Exercise instructions |
Locate the line containing "threads at once.", then please write out that line and all the lines below it in the entries exactly.

++++ Records for processing ++++

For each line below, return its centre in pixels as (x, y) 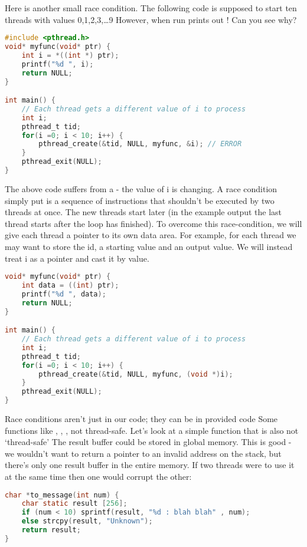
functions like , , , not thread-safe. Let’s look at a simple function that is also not (152, 430)
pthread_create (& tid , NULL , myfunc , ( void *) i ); (136, 374)
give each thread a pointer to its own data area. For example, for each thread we (151, 235)
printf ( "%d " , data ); (64, 294)
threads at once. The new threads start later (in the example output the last (143, 212)
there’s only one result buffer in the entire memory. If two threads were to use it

++++

Answer section |
threads at once. The new threads start later (in the example output the last (143, 212)
there’s only one result buffer in the entire memory. If two threads were to use it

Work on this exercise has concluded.